Project Description

GroundWorks DanceTheater teams with composer, string quartet on work inspired by Civil War

By Zachary Lewis, The Plain Dealer

CLEVELAND, Ohio – The dance itself wasn’t the issue. Neither were the music, costume concept or stage design.

No, what gave director David Shimotakahara pause in crafting “House of Sparrows” for GroundWorks DanceTheater was the subject matter.

Grounded in the Civil War, the work struck the choreographer as epic in scale, potentially overwhelming. What he needed, he said, was “a way in.”

“I felt it would be a great opportunity, but when I started to delve into it, I saw how huge it is. It was a little daunting. I didn’t really have a handle on the structure of the work for a while.”
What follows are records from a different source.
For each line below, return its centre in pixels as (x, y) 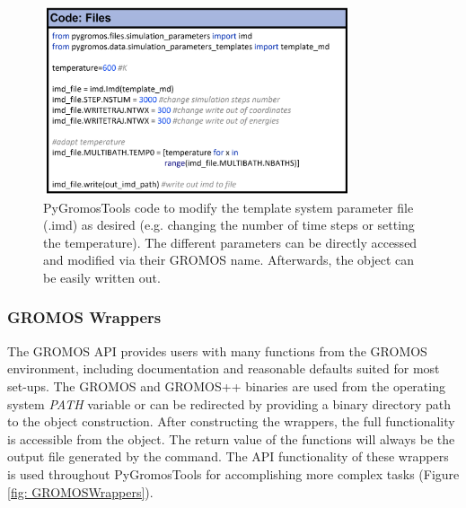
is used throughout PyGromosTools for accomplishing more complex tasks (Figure (233, 473)
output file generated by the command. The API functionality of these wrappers (228, 456)
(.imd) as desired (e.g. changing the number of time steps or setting (229, 225)
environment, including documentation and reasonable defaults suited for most (224, 368)
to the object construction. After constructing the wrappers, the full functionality (231, 421)
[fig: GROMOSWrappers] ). (80, 491)
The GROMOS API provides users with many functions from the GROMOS (217, 350)
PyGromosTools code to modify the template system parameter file (229, 207)

Then came his eureka moment. Sifting through archival letters and photos, his primary source of inspiration, Shimotakahara thought to dwell not on any one battle or story but rather on the general senses of displacement, loss and change felt by almost everybody both sides of the Mason-Dixon Line.
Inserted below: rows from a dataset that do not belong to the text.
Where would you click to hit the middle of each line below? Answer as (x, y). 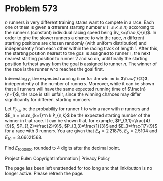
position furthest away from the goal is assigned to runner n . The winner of (81, 64)
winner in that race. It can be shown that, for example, (60, 120)
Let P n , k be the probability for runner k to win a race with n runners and (77, 109)
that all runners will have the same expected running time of (66, 89)
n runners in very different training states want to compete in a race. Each (80, 22)
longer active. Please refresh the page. (44, 173)
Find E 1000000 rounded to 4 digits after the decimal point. (63, 149)
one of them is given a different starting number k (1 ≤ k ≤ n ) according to (80, 27)

Hence, too, his decision — in tandem with video artist Nic Petry — to cast projections of the “surreal” and “haunting” images he was encountering onto a house-shaped scrim, rather than employ a fixed, physical set.
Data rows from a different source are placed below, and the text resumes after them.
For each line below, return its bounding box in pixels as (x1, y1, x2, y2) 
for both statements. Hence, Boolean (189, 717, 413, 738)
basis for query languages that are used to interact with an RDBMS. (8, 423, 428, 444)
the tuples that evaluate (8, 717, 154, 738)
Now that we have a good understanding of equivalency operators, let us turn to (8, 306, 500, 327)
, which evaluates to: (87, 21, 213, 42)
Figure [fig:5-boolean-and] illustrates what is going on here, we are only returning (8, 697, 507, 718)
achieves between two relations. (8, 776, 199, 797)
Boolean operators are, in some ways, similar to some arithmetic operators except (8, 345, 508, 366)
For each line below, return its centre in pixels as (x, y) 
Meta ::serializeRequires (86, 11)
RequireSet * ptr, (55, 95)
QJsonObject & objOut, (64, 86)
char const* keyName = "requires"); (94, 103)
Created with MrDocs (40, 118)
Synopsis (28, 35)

“I didn’t want to make a war statement or a specific narrative,” he explained. “The way in was to look at civilian accounts and consider what it did to average people and how it changed their lives. I wanted something to resonate in an emotional way.”

This isn’t how the project began, however. No, in fact, “House of Sparrows,” the centerpiece of a program including Amy Miller’s “Current Frame” and a new work by Robert Moses called “The Rub,” originated outside dance, with a completely different ensemble: The Aeolus Quartet.

Eager to develop a new work with a dance company, the New York-based string quartet took the lead and approached GroundWorks. The musicians also proposed the idea of commissioning a score from Austin-based composer Steven Snowden, noting his interest in multimedia collaboration and historical American themes.

“What he [Snowden] did was balance a sense of the period with an abstract world,” said the choreographer, noting that through the composer’s music, the musicians themselves “are really part of the picture. They feel completely integrated into the piece.”

If Shimotakahara sounds like he’s already seen the piece, that’s because he has. While the performances this weekend at the Breen Center mark the local premiere of “House of Sparrows,” the work’s official world premiere was last month at E.J. Thomas Hall in Akron.

It was there the choreographer witnessed the fruit of his labor. Absorbing the impact of “House of Sparrows,” some in the audience broke into tears, proving to Shimotakahara that he took the right approach.

“That’s a very unusual thing to happen,” he said. “Somehow it’s resonating with people in this very human way.”